Twitter is like Reddit (15:59)

He then goes on to argue the internet is not a frontier where people can go to be free. It's where the entire world is now and every culture war is being fought on it. It's the main battlefield for our culture wars. He says it means that upholding free speech means you're not standing up against some religious conservatives lobbying to remove Judy Bloon books from the library. It means you're standing up against everyone because every site is trying to take away the speech rights of the other side. And so he goes on to say for example that all of his left wing woke friends are convinced that the social media platforms uphold the white supremacist misogynistic patriarchy and they have plenty of screenshots and evidence. And at the same time all of his center right libertarian friends are convinced that social media platforms uphold the woke BLM Marxist LGBTQ agenda and they also have plenty of screenshots blah blah blah. So his point is everyone has their own definition of free speech. Everyone wants to stop the other side wherever the other team is from whatever they're doing to impede their team and to get more freedom for their own team. That it's a battlefield where there is no clear sides and he says Elon Musk doesn't realize this. He says Elon doesn't understand what has happened to internet culture since 2014. I know he doesn't because he was late to bitcoin. Elon's been too busy doing actual real things like making electric cars and reusable rockets.
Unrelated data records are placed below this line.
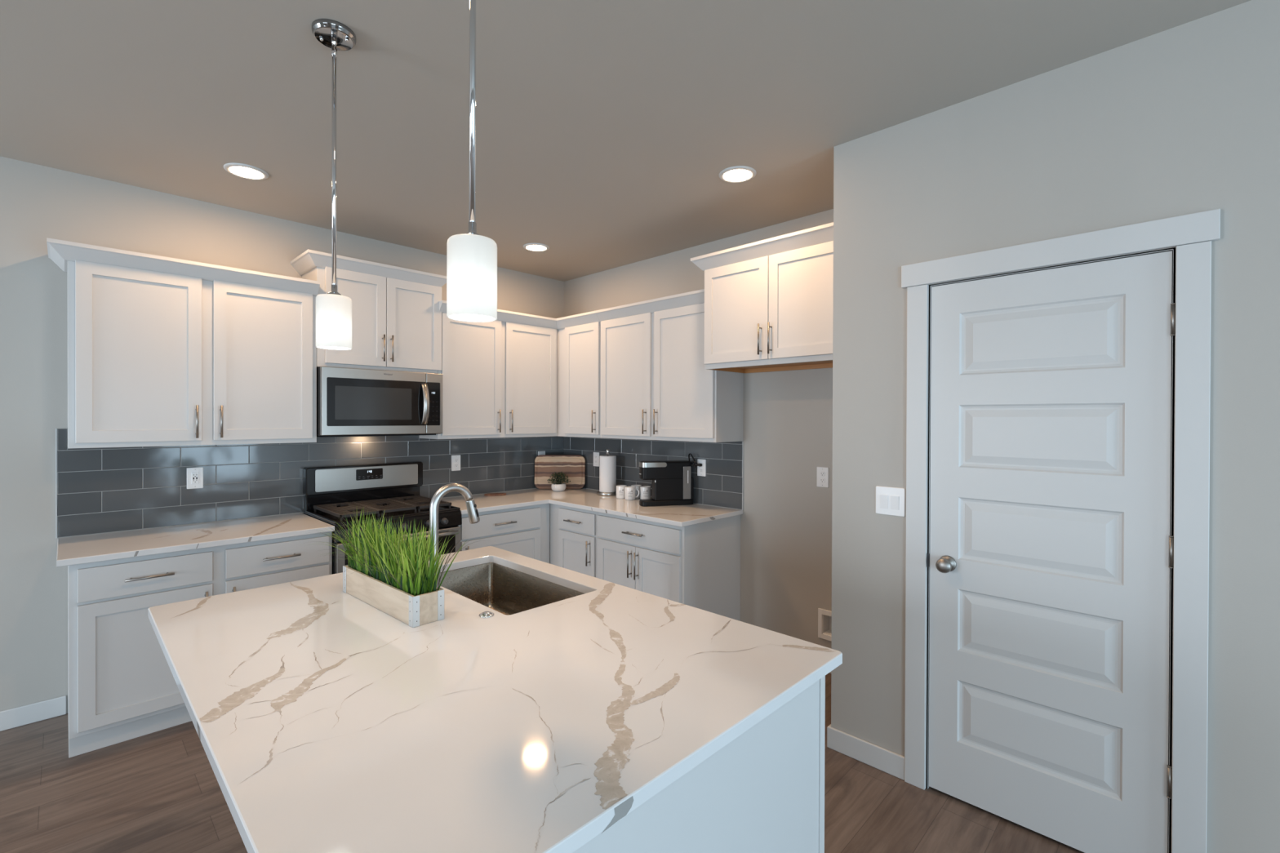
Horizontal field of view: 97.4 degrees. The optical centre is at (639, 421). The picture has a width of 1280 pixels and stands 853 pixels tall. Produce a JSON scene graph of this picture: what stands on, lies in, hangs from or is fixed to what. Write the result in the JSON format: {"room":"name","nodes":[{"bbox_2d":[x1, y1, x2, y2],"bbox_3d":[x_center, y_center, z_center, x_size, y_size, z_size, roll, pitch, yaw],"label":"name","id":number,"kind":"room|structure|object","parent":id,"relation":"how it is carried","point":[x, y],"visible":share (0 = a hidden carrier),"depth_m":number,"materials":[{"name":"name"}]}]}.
{"room":"kitchen","nodes":[
{"label":"kitchen","id":0,"kind":"room"},
{"bbox_2d":[0,155,564,713],"bbox_3d":[-3.431,0.108,2.389,0.120,2.746,7.720,0,0,44],"label":"wall","id":1,"kind":"structure","parent":0,"point":[38,202],"depth_m":2.80,"materials":[{"name":"grey paint"}]},
{"bbox_2d":[0,695,66,731],"bbox_3d":[-4.451,1.437,1.259,0.013,0.094,4.434,0,0,44],"label":"baseboard","id":2,"kind":"structure","parent":1,"relation":"attached to","point":[20,716],"depth_m":2.76,"materials":[{"name":"grey wood"}]},
{"bbox_2d":[46,237,319,448],"bbox_3d":[-2.421,-0.352,3.069,0.370,0.957,1.116,0,0,44],"label":"upper cabinet","id":3,"kind":"object","parent":1,"relation":"attached to","point":[163,351],"visible":1,"depth_m":2.92,"materials":[{"name":"grey wood"}]},
{"bbox_2d":[55,428,563,538],"bbox_3d":[-1.811,0.309,3.958,0.009,0.550,3.193,0,0,44],"label":"tile backsplash","id":4,"kind":"structure","parent":1,"relation":"attached to","point":[103,490],"depth_m":3.33,"materials":[{"name":"grey tile"}]},
{"bbox_2d":[186,466,203,488],"bbox_3d":[-2.535,0.323,3.204,0.008,0.120,0.074,0,0,44],"label":"wall outlet","id":5,"kind":"object","parent":4,"relation":"attached to","point":[194,475],"visible":1,"depth_m":3.20,"materials":[{"name":"white plastic"}]},
{"bbox_2d":[191,471,199,484],"bbox_3d":[-2.533,0.323,3.202,0.003,0.066,0.034,0,0,44],"label":"receptacle","id":6,"kind":"object","parent":5,"relation":"attached to","point":[195,475],"depth_m":3.20,"materials":[{"name":"white plastic"}]},
{"bbox_2d":[451,454,460,471],"bbox_3d":[-1.421,0.321,4.346,0.008,0.120,0.074,0,0,44],"label":"wall outlet","id":7,"kind":"object","parent":4,"relation":"attached to","point":[455,460],"visible":1,"depth_m":4.34,"materials":[{"name":"white plastic"}]},
{"bbox_2d":[453,458,457,467],"bbox_3d":[-1.419,0.321,4.344,0.003,0.067,0.034,0,0,44],"label":"receptacle","id":8,"kind":"object","parent":7,"relation":"attached to","point":[455,460],"depth_m":4.34,"materials":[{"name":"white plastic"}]},
{"bbox_2d":[537,450,545,455],"bbox_3d":[-0.859,0.320,4.921,0.008,0.120,0.074,0,0,44],"label":"wall outlet","id":9,"kind":"object","parent":4,"relation":"attached to","point":[540,453],"visible":0.21,"depth_m":4.92,"materials":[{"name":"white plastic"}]},
{"bbox_2d":[290,248,446,373],"bbox_3d":[-1.764,-0.670,3.740,0.370,0.678,0.892,0,0,44],"label":"upper cabinet","id":10,"kind":"object","parent":1,"relation":"attached to","point":[397,316],"visible":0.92,"depth_m":3.65,"materials":[{"name":"grey wood"}]},
{"bbox_2d":[316,366,442,437],"bbox_3d":[-1.741,-0.116,3.720,0.436,0.424,0.757,0,0,44],"label":"microwave oven","id":11,"kind":"object","parent":10,"relation":"attached to","point":[351,402],"visible":0.98,"depth_m":3.56,"materials":[{"name":"silver metal"}]},
{"bbox_2d":[418,300,557,439],"bbox_3d":[-1.134,-0.357,4.388,0.370,0.963,1.042,0,0,44],"label":"upper cabinet","id":12,"kind":"object","parent":1,"relation":"attached to","point":[500,376],"visible":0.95,"depth_m":4.26,"materials":[{"name":"grey wood"}]},
{"bbox_2d":[0,673,1084,852],"bbox_3d":[-0.702,1.527,-0.187,7.640,0.050,7.840,0,0,44],"label":"floor","id":13,"kind":"structure","parent":0,"point":[157,792],"depth_m":2.18,"materials":[{"name":"brown wood"}]},
{"bbox_2d":[67,531,332,758],"bbox_3d":[-2.304,1.050,3.001,0.646,0.864,1.048,0,0,44],"label":"base cabinet","id":14,"kind":"object","parent":13,"relation":"on","point":[122,686],"visible":0.67,"depth_m":2.60,"materials":[{"name":"grey wood"}]},
{"bbox_2d":[56,512,334,567],"bbox_3d":[-2.320,0.602,2.991,0.634,0.030,1.085,0,0,44],"label":"countertop","id":15,"kind":"structure","parent":14,"relation":"on","point":[88,548],"depth_m":2.85,"materials":[{"name":"white stone"}]},
{"bbox_2d":[302,461,462,574],"bbox_3d":[-1.643,0.873,3.626,0.698,1.157,0.758,0,0,44],"label":"gas range","id":16,"kind":"object","parent":13,"relation":"on","point":[393,488],"visible":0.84,"depth_m":3.65,"materials":[{"name":"black"}]},
{"bbox_2d":[303,502,460,527],"bbox_3d":[-1.667,0.582,3.648,0.612,0.030,0.758,0,0,44],"label":"cooktop","id":17,"kind":"object","parent":16,"relation":"in","point":[417,514],"depth_m":3.46,"materials":[{"name":"black metal"}]},
{"bbox_2d":[458,503,550,564],"bbox_3d":[-1.139,1.048,4.195,0.646,0.864,0.751,0,0,44],"label":"base cabinet","id":18,"kind":"object","parent":13,"relation":"on","point":[525,531],"visible":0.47,"depth_m":4.03,"materials":[{"name":"grey wood"}]},
{"bbox_2d":[550,503,597,577],"bbox_3d":[-0.303,1.050,4.279,0.545,0.864,0.646,0,0,44],"label":"base cabinet","id":19,"kind":"object","parent":13,"relation":"on","point":[573,531],"visible":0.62,"depth_m":4.05,"materials":[{"name":"grey wood"}]},
{"bbox_2d":[597,511,740,621],"bbox_3d":[0.171,1.054,3.816,0.777,0.864,0.646,0,0,44],"label":"base cabinet","id":20,"kind":"object","parent":13,"relation":"on","point":[697,566],"visible":0.62,"depth_m":3.57,"materials":[{"name":"grey wood"}]},
{"bbox_2d":[440,488,742,527],"bbox_3d":[-0.471,0.603,3.956,1.933,0.030,1.342,0,0,44],"label":"countertop","id":21,"kind":"structure","parent":20,"relation":"on","point":[682,516],"depth_m":3.95,"materials":[{"name":"white stone"}]},
{"bbox_2d":[547,471,570,491],"bbox_3d":[-0.679,0.501,4.720,0.203,0.165,0.206,0,0,44],"label":"potted plant","id":22,"kind":"object","parent":21,"relation":"on","point":[557,486],"visible":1,"depth_m":4.69,"materials":[{"name":"green plant"}]},
{"bbox_2d":[534,454,585,488],"bbox_3d":[-0.690,0.436,4.846,0.434,0.292,0.040,0,0,-1],"label":"cutting board","id":23,"kind":"object","parent":21,"relation":"on","point":[573,466],"visible":0.98,"depth_m":4.84,"materials":[{"name":"brown wood"}]},
{"bbox_2d":[596,448,616,496],"bbox_3d":[-0.257,0.405,4.492,0.171,0.363,0.171,0,0,44],"label":"paper towel holder","id":24,"kind":"object","parent":21,"relation":"on","point":[598,493],"visible":0.66,"depth_m":4.42,"materials":[{"name":"silver metal"}]},
{"bbox_2d":[599,455,616,492],"bbox_3d":[-0.257,0.417,4.492,0.134,0.283,0.134,0,0,44],"label":"paper towel roll","id":25,"kind":"object","parent":24,"relation":"on","point":[607,464],"visible":0.99,"depth_m":4.43,"materials":[{"name":"white paper"}]},
{"bbox_2d":[616,484,626,498],"bbox_3d":[-0.133,0.539,4.308,0.081,0.096,0.107,0,0,44],"label":"coffee mug","id":26,"kind":"object","parent":21,"relation":"on","point":[620,488],"visible":0.88,"depth_m":4.26,"materials":[{"name":"white ceramic"}]},
{"bbox_2d":[624,485,639,500],"bbox_3d":[-0.066,0.539,4.227,0.094,0.096,0.091,0,0,44],"label":"coffee mug","id":27,"kind":"object","parent":21,"relation":"on","point":[629,491],"visible":1,"depth_m":4.20,"materials":[{"name":"white ceramic"}]},
{"bbox_2d":[631,484,641,498],"bbox_3d":[-0.032,0.539,4.327,0.098,0.096,0.087,0,0,44],"label":"coffee mug","id":28,"kind":"object","parent":21,"relation":"on","point":[637,486],"visible":0.52,"depth_m":4.28,"materials":[{"name":"white ceramic"}]},
{"bbox_2d":[640,485,651,499],"bbox_3d":[0.050,0.540,4.249,0.091,0.096,0.094,0,0,44],"label":"coffee mug","id":29,"kind":"object","parent":21,"relation":"on","point":[645,491],"visible":0.89,"depth_m":4.21,"materials":[{"name":"white ceramic"}]},
{"bbox_2d":[639,453,702,506],"bbox_3d":[0.213,0.409,3.981,0.446,0.362,0.116,0,0,-12],"label":"coffee maker","id":30,"kind":"object","parent":21,"relation":"on","point":[672,482],"visible":1,"depth_m":3.94,"materials":[{"name":"black plastic"}]},
{"bbox_2d":[573,675,825,852],"bbox_3d":[-0.432,1.062,1.715,1.684,0.864,0.860,0,0,44],"label":"kitchen island","id":31,"kind":"object","parent":13,"relation":"on","point":[762,791],"visible":0.09,"depth_m":1.20,"materials":[{"name":"grey wood"}]},
{"bbox_2d":[147,546,842,852],"bbox_3d":[-0.521,0.614,1.634,1.739,0.030,1.237,0,0,44],"label":"island countertop","id":32,"kind":"structure","parent":31,"relation":"on","point":[324,721],"depth_m":1.20,"materials":[{"name":"white stone"}]},
{"bbox_2d":[305,506,477,627],"bbox_3d":[-0.876,0.445,1.833,0.738,0.303,0.437,0,0,29],"label":"planter box","id":33,"kind":"object","parent":32,"relation":"on","point":[399,582],"visible":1,"depth_m":1.74,"materials":[{"name":"white wood"}]},
{"bbox_2d":[429,483,479,587],"bbox_3d":[-0.671,0.408,2.005,0.083,0.377,0.200,0,0,44],"label":"faucet","id":34,"kind":"object","parent":32,"relation":"on","point":[473,513],"visible":0.77,"depth_m":1.95,"materials":[{"name":"silver metal"}]},
{"bbox_2d":[479,611,493,617],"bbox_3d":[-0.473,0.593,1.732,0.045,0.010,0.045,0,0,44],"label":"switch","id":35,"kind":"object","parent":32,"relation":"on","point":[486,614],"visible":1,"depth_m":1.72,"materials":[{"name":"silver metal"}]},
{"bbox_2d":[440,562,584,615],"bbox_3d":[-0.533,0.729,2.115,0.747,0.202,0.408,0,0,44],"label":"sink","id":36,"kind":"object","parent":32,"relation":"in","point":[507,591],"visible":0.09,"depth_m":2.38,"materials":[{"name":"silver metal"}]},
{"bbox_2d":[0,0,1250,281],"bbox_3d":[-0.694,-1.274,-0.200,7.640,0.060,7.840,0,0,44],"label":"ceiling","id":37,"kind":"structure","parent":0,"point":[606,131],"depth_m":2.17,"materials":[{"name":"grey paint"}]},
{"bbox_2d":[223,162,268,179],"bbox_3d":[-1.985,-1.258,2.837,0.188,0.009,0.188,0,0,44],"label":"recessed light","id":38,"kind":"object","parent":37,"relation":"in","point":[241,170],"visible":1,"depth_m":2.82,"materials":[{"name":"grey"}]},
{"bbox_2d":[311,18,355,350],"bbox_3d":[-0.987,-0.745,1.815,0.127,1.018,0.127,0,0,44],"label":"pendant lamp","id":39,"kind":"object","parent":37,"relation":"hanging from","point":[333,309],"visible":1,"depth_m":1.79,"materials":[{"name":"white glass"}]},
{"bbox_2d":[446,0,497,322],"bbox_3d":[-0.357,-0.735,1.201,0.127,1.029,0.127,0,0,44],"label":"pendant lamp","id":40,"kind":"object","parent":37,"relation":"hanging from","point":[471,256],"visible":1,"depth_m":1.17,"materials":[{"name":"white glass"}]},
{"bbox_2d":[523,243,549,251],"bbox_3d":[-0.752,-1.260,4.076,0.188,0.009,0.188,0,0,44],"label":"recessed light","id":41,"kind":"object","parent":37,"relation":"in","point":[530,246],"visible":1,"depth_m":4.05,"materials":[{"name":"grey"}]},
{"bbox_2d":[718,165,756,182],"bbox_3d":[0.494,-1.250,2.853,0.188,0.009,0.188,0,0,44],"label":"recessed light","id":42,"kind":"object","parent":37,"relation":"in","point":[737,174],"visible":1,"depth_m":2.84,"materials":[{"name":"grey"}]},
{"bbox_2d":[564,208,833,648],"bbox_3d":[0.423,0.112,4.106,2.999,2.746,0.120,0,0,44],"label":"wall","id":43,"kind":"structure","parent":0,"point":[786,518],"depth_m":3.58,"materials":[{"name":"grey paint"}]},
{"bbox_2d":[555,311,600,438],"bbox_3d":[-0.409,-0.356,4.574,0.541,0.963,0.370,0,0,44],"label":"upper cabinet","id":44,"kind":"object","parent":43,"relation":"attached to","point":[579,335],"visible":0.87,"depth_m":4.45,"materials":[{"name":"grey wood"}]},
{"bbox_2d":[563,436,743,510],"bbox_3d":[-0.003,0.358,4.431,1.937,0.458,0.009,0,0,44],"label":"tile backsplash","id":45,"kind":"structure","parent":43,"relation":"attached to","point":[722,486],"depth_m":4.12,"materials":[{"name":"grey tile"}]},
{"bbox_2d":[593,452,599,466],"bbox_3d":[-0.372,0.323,4.779,0.074,0.120,0.008,0,0,44],"label":"wall outlet","id":46,"kind":"object","parent":45,"relation":"attached to","point":[596,455],"visible":0.99,"depth_m":4.77,"materials":[{"name":"white plastic"}]},
{"bbox_2d":[697,458,706,476],"bbox_3d":[0.436,0.329,3.990,0.074,0.120,0.008,0,0,44],"label":"wall outlet","id":47,"kind":"object","parent":45,"relation":"attached to","point":[701,471],"visible":1,"depth_m":3.98,"materials":[{"name":"white plastic"}]},
{"bbox_2d":[595,288,743,442],"bbox_3d":[0.174,-0.352,4.005,1.087,0.963,0.370,0,0,44],"label":"upper cabinet","id":48,"kind":"object","parent":43,"relation":"attached to","point":[656,384],"visible":0.93,"depth_m":3.82,"materials":[{"name":"grey wood"}]},
{"bbox_2d":[690,222,833,373],"bbox_3d":[0.846,-0.658,3.268,1.028,0.681,0.486,0,0,44],"label":"upper cabinet","id":49,"kind":"object","parent":43,"relation":"attached to","point":[769,302],"visible":0.81,"depth_m":3.12,"materials":[{"name":"white painted wood"},{"name":"brushed metal"}]},
{"bbox_2d":[817,466,828,487],"bbox_3d":[1.092,0.334,3.363,0.074,0.120,0.008,0,0,44],"label":"wall outlet","id":50,"kind":"object","parent":43,"relation":"attached to","point":[822,472],"visible":1,"depth_m":3.36,"materials":[{"name":"white plastic"}]},
{"bbox_2d":[819,471,825,483],"bbox_3d":[1.090,0.334,3.361,0.034,0.067,0.003,0,0,44],"label":"receptacle","id":51,"kind":"object","parent":50,"relation":"attached to","point":[822,474],"depth_m":3.36,"materials":[{"name":"white plastic"}]},
{"bbox_2d":[817,608,831,641],"bbox_3d":[1.173,1.212,3.343,0.198,0.175,0.093,0,0,44],"label":"box","id":52,"kind":"object","parent":43,"relation":"attached to","point":[824,616],"visible":0.51,"depth_m":3.37,"materials":[{"name":"white plastic"}]},
{"bbox_2d":[831,0,1279,852],"bbox_3d":[2.742,0.133,1.256,4.501,2.746,0.721,0,0,44],"label":"wall","id":53,"kind":"structure","parent":0,"point":[1184,118],"depth_m":1.88,"materials":[{"name":"grey paint"}]},
{"bbox_2d":[826,724,904,780],"bbox_3d":[1.235,1.446,2.719,0.340,0.096,0.734,0,0,44],"label":"baseboard","id":54,"kind":"structure","parent":53,"relation":"attached to","point":[892,763],"depth_m":2.45,"materials":[{"name":"grey wood"}]},
{"bbox_2d":[875,485,905,516],"bbox_3d":[1.060,0.339,2.386,0.121,0.119,0.009,0,0,44],"label":"light switch","id":55,"kind":"object","parent":53,"relation":"attached to","point":[889,500],"visible":1,"depth_m":2.38,"materials":[{"name":"white plastic"}]},
{"bbox_2d":[926,250,1175,852],"bbox_3d":[1.416,0.471,2.024,0.733,2.027,0.108,0,0,44],"label":"door","id":56,"kind":"structure","parent":53,"relation":"in","point":[1051,543],"depth_m":1.99,"materials":[{"name":"grey wood"}]},
{"bbox_2d":[901,208,1220,852],"bbox_3d":[1.458,0.427,2.066,0.923,2.142,0.132,0,0,44],"label":"trim","id":57,"kind":"structure","parent":53,"relation":"attached to","point":[1193,234],"depth_m":1.76,"materials":[{"name":"grey wood"}]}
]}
Cutting out some inappropriate language here. So he has a pretty good excuse for not paying attention but this is something that's hard to understand unless you've run a social network. Alright I'll call it there. That's my summary. But basically what this former Reddit CEO is saying is that Elon Musk is from an old generation where free speech was an ideal that like all tech people supported and it was pretty clear.

Reactions to Falwell, Gore, Sic & others moderation. (17:42)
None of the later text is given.